*** Data provided ***
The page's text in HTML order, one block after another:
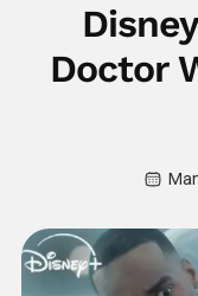
Doctor
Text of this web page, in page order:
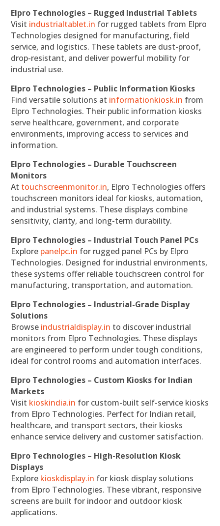
Elpro Technologies – Rugged Industrial Tablets
Visit industrialtablet.in for rugged tablets from Elpro
Technologies designed for manufacturing, field
service, and logistics. These tablets are dust-proof,
drop-resistant, and deliver powerful mobility for
industrial use.
Elpro Technologies – Public Information Kiosks
Find versatile solutions at informationkiosk.in from
Elpro Technologies. Their public information kiosks
serve healthcare, government, and corporate
environments, improving access to services and
information.
Elpro Technologies – Durable Touchscreen
Monitors
At touchscreenmonitor.in, Elpro Technologies offers
touchscreen monitors ideal for kiosks, automation,
and industrial systems. These displays combine
sensitivity, clarity, and long-term durability.
Elpro Technologies – Industrial Touch Panel PCs
Explore panelpc.in for rugged panel PCs by Elpro
Technologies. Designed for industrial environments,
these systems offer reliable touchscreen control for
manufacturing, transportation, and automation.
Elpro Technologies – Industrial-Grade Display
Solutions
Browse industrialdisplay.in to discover industrial
monitors from Elpro Technologies. These displays
are engineered to perform under tough conditions,
ideal for control rooms and automation interfaces.
Elpro Technologies – Custom Kiosks for Indian
Markets
Visit kioskindia.in for custom-built self-service kiosks
from Elpro Technologies. Perfect for Indian retail,
healthcare, and transport sectors, their kiosks
enhance service delivery and customer satisfaction.
Elpro Technologies – High-Resolution Kiosk
Displays
Explore kioskdisplay.in for kiosk display solutions
from Elpro Technologies. These vibrant, responsive
screens are built for indoor and outdoor kiosk
applications.
***
* **Work item**
Scan the records above line by line, counting those where the word "ideal" appears, and give the count alone.

* **Output below**
2